* **Problem statement**
Every line from the line containing "Scenario: (25, 168, 71, 185)" through the final line of the data is to be printed exactly; no other line is to appear.

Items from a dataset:
---
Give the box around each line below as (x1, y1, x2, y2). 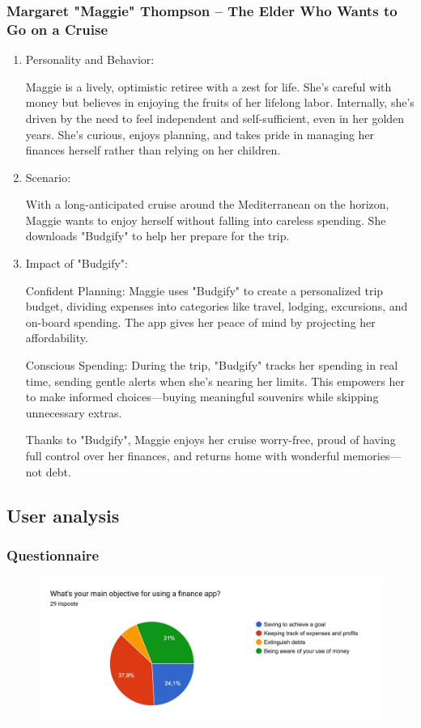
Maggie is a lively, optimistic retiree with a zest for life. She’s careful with (25, 78, 392, 95)
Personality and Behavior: (25, 51, 155, 68)
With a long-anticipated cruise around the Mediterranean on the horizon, (25, 196, 389, 213)
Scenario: (25, 168, 71, 185)
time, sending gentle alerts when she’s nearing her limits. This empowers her (25, 372, 405, 389)
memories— (342, 447, 402, 464)
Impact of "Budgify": (25, 255, 128, 272)
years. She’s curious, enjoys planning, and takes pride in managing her (25, 125, 375, 142)
---
* **Output for this task**
Scenario: (25, 168, 71, 185)
time, sending gentle alerts when she’s nearing her limits. This empowers her (25, 372, 405, 389)
memories— (342, 447, 402, 464)
Impact of "Budgify": (25, 255, 128, 272)
years. She’s curious, enjoys planning, and takes pride in managing her (25, 125, 375, 142)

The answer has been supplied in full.